WORK ITEM:
Excluding every picture, print exactly the lines from the one containing "The page's text" through the end of the material below, both ends included.

* * *

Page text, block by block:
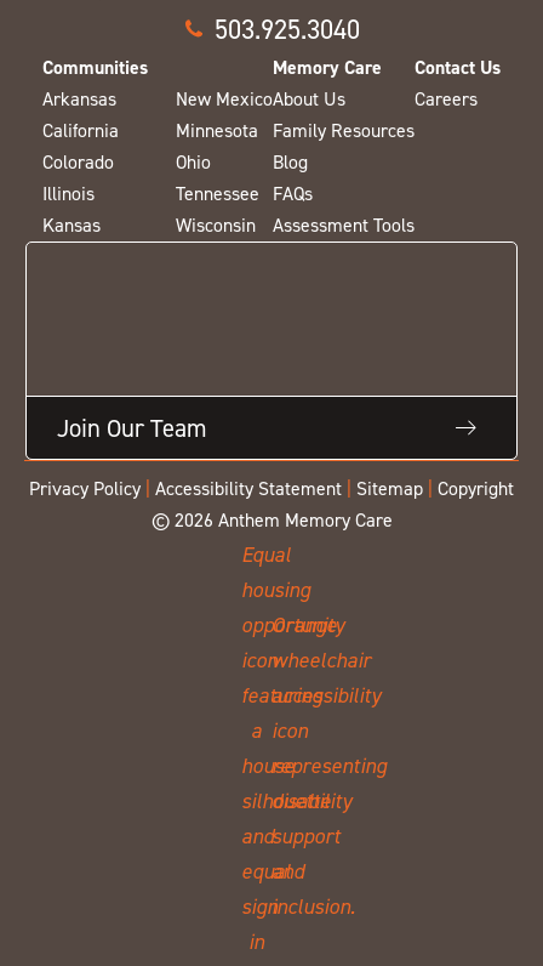
503.925.3040
Communities
Arkansas
California
Colorado
Illinois
Kansas
New Mexico
Minnesota
Ohio
Tennessee
Wisconsin
Memory Care
About Us
Family Resources
Blog
FAQs
Assessment Tools
Contact Us
Careers
Join Our Team
Privacy Policy Accessibility Statement Sitemap
Copyright
© 2026 Anthem Memory Care
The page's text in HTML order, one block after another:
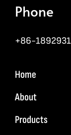
Phone
+86-
Home
About
Products

* * *

RESULT:
The page's text in HTML order, one block after another:
Phone
+86-
Home
About
Products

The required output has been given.